**WORK TASK**
A single number is required: how many lines below include the string "Irina".
━━━━━━━━
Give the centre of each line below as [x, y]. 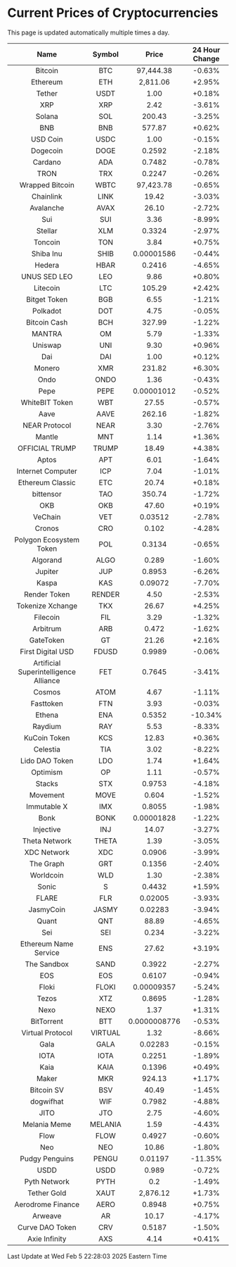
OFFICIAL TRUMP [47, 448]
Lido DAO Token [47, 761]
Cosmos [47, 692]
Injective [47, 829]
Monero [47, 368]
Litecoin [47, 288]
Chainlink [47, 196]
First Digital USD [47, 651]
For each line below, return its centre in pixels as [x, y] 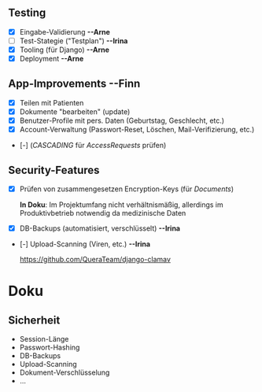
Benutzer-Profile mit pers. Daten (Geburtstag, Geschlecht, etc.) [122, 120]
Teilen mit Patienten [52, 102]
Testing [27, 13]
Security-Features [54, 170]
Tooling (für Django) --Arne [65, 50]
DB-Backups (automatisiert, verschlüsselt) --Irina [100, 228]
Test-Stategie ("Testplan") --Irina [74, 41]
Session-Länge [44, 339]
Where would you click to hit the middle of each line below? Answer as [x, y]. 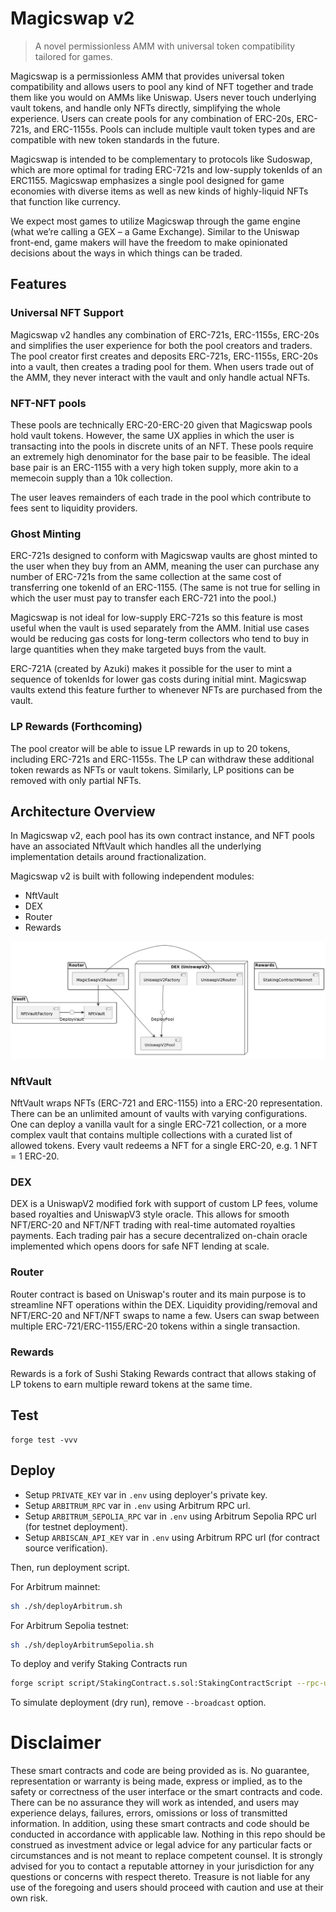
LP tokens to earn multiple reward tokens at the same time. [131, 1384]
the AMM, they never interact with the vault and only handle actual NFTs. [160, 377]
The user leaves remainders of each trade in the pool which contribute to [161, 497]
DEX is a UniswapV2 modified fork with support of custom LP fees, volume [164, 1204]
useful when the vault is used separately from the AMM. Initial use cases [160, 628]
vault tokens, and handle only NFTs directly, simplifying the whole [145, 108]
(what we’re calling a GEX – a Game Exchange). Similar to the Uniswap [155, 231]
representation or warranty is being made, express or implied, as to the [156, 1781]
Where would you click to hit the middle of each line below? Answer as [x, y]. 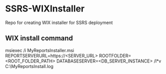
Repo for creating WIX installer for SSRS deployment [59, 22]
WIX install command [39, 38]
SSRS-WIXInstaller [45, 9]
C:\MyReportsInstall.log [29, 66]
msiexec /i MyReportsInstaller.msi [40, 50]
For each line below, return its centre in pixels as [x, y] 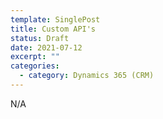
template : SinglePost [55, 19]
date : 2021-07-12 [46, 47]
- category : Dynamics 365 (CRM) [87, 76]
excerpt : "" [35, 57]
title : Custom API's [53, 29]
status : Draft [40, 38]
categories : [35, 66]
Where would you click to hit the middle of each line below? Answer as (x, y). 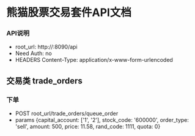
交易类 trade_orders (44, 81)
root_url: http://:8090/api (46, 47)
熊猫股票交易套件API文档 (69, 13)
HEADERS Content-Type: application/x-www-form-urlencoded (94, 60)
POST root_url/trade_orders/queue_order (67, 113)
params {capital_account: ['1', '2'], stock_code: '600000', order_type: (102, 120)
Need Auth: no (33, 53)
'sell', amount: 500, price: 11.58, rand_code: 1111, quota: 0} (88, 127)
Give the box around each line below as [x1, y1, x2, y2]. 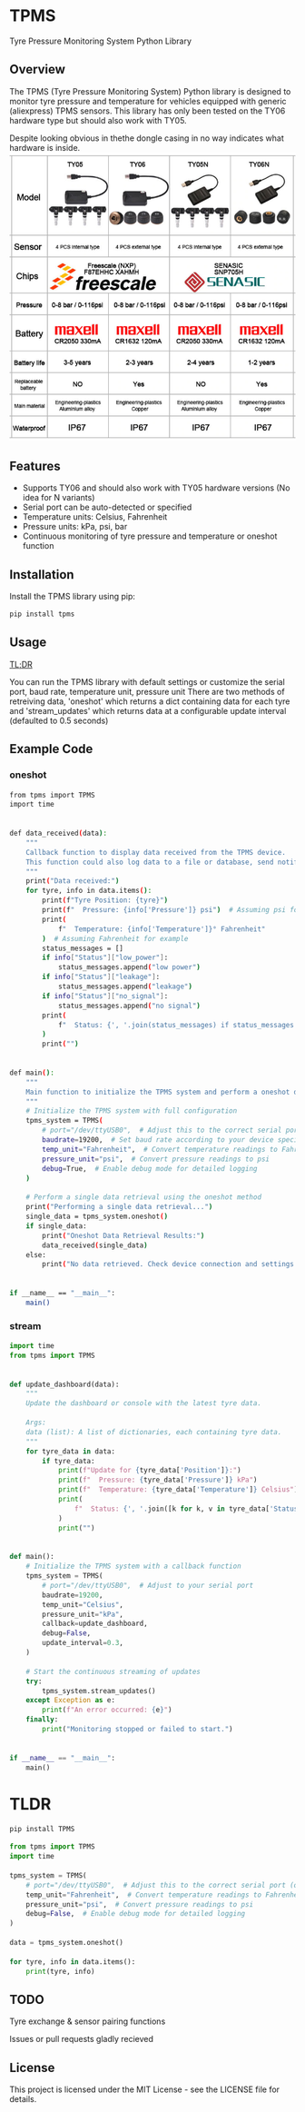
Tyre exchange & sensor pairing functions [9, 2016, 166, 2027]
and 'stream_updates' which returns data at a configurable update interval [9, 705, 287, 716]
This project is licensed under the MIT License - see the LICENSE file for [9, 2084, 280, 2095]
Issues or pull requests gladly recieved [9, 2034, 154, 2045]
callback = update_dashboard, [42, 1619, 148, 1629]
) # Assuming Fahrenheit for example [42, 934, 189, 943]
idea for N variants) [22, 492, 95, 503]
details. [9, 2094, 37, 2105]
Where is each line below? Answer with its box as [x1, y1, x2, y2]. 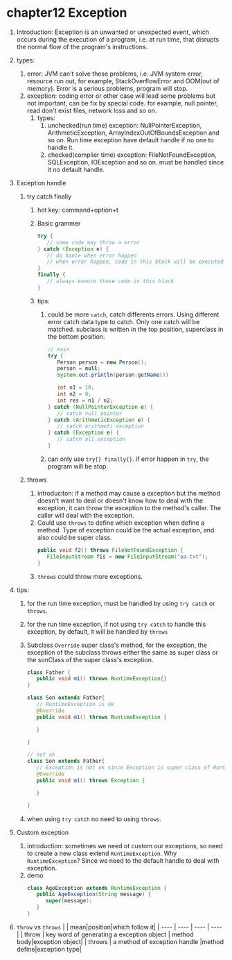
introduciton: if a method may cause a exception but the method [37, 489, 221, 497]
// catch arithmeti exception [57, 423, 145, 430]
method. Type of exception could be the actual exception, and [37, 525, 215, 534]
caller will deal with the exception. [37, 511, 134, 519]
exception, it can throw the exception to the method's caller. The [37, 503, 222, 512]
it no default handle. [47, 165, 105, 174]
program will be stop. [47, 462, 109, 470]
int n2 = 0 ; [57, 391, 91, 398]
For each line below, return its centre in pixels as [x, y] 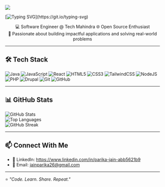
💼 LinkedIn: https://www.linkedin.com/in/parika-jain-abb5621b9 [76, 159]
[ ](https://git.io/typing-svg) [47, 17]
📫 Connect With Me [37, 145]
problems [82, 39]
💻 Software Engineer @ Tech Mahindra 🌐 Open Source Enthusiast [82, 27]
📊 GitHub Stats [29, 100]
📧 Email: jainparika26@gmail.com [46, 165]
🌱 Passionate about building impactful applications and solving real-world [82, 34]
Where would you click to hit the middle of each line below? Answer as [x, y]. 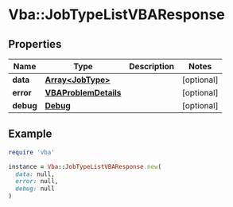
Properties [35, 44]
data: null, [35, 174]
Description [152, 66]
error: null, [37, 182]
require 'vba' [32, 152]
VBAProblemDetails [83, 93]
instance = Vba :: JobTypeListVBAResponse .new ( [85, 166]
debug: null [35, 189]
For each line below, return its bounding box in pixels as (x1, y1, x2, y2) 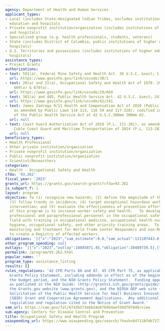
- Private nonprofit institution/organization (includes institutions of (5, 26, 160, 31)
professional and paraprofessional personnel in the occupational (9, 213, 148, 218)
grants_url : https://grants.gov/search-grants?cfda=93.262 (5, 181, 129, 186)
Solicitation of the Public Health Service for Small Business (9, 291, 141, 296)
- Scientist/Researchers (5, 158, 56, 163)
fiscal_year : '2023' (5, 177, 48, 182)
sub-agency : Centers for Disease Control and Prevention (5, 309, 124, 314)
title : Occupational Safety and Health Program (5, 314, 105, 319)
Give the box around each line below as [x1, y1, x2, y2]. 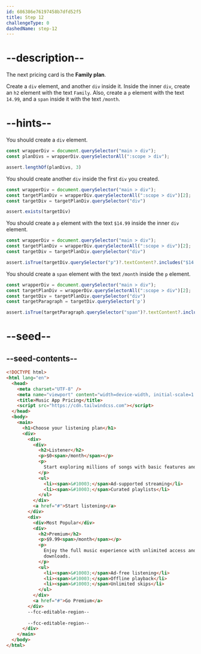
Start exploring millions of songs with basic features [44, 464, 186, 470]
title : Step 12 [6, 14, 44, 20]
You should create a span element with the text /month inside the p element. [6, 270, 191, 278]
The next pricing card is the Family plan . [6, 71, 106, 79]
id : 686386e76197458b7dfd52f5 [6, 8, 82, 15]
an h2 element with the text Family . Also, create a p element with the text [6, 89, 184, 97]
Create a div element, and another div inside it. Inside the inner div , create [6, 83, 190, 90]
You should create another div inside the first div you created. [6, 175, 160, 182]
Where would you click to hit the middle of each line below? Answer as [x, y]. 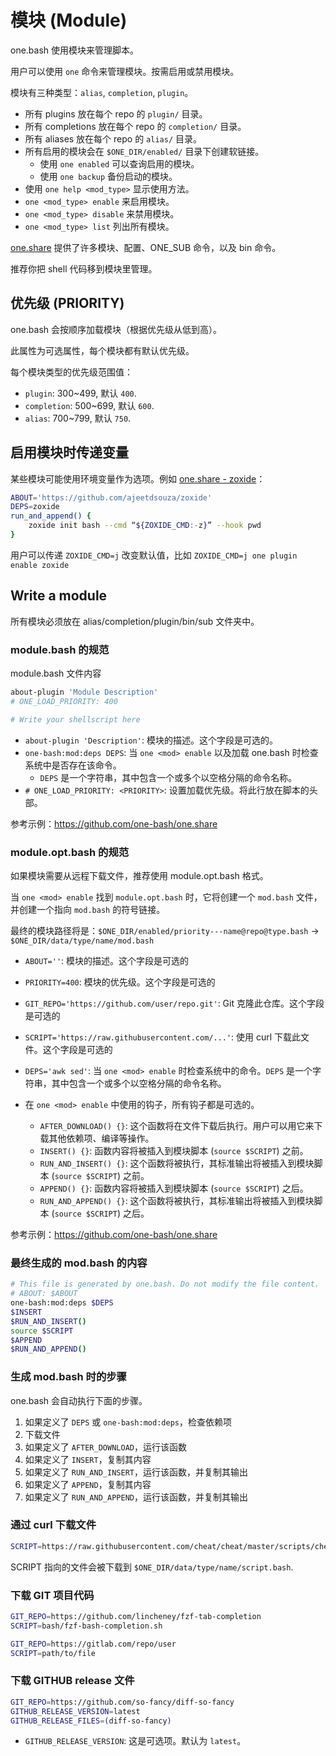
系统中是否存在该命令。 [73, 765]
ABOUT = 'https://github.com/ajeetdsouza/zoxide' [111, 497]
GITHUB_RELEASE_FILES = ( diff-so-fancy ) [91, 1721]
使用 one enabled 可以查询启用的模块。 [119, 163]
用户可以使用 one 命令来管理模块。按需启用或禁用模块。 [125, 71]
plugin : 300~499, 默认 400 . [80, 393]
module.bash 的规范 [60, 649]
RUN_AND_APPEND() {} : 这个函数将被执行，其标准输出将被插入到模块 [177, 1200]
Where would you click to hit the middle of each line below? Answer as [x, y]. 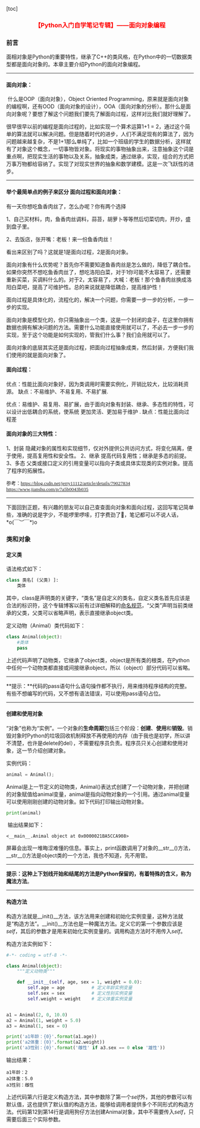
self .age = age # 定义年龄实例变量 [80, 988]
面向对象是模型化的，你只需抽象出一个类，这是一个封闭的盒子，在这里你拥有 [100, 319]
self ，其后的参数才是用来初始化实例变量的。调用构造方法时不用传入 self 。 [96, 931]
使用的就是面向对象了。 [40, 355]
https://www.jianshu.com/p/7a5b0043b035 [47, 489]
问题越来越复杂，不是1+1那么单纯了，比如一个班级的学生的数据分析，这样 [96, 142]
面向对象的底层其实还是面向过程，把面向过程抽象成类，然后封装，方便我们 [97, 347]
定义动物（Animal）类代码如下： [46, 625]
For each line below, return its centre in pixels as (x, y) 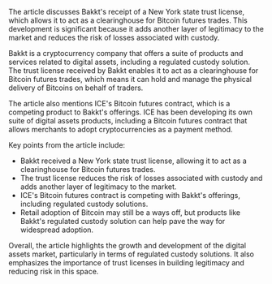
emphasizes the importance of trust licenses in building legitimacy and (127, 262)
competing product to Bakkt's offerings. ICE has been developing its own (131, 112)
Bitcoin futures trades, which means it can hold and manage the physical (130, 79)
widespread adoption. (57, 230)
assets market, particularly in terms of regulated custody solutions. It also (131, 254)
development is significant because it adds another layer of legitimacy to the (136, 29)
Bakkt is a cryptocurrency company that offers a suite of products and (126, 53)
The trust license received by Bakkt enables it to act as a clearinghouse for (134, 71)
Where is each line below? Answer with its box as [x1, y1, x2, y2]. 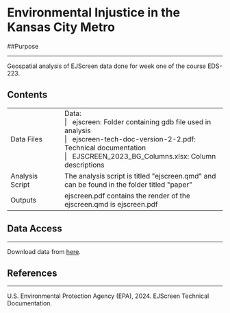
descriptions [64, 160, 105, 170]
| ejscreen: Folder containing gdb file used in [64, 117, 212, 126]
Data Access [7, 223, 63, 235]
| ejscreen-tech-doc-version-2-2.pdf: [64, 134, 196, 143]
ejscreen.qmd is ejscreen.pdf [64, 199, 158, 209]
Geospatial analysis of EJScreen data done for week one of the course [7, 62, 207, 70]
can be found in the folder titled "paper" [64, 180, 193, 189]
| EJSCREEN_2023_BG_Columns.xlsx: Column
━━━━━━━━
**ANSWER BOX**
2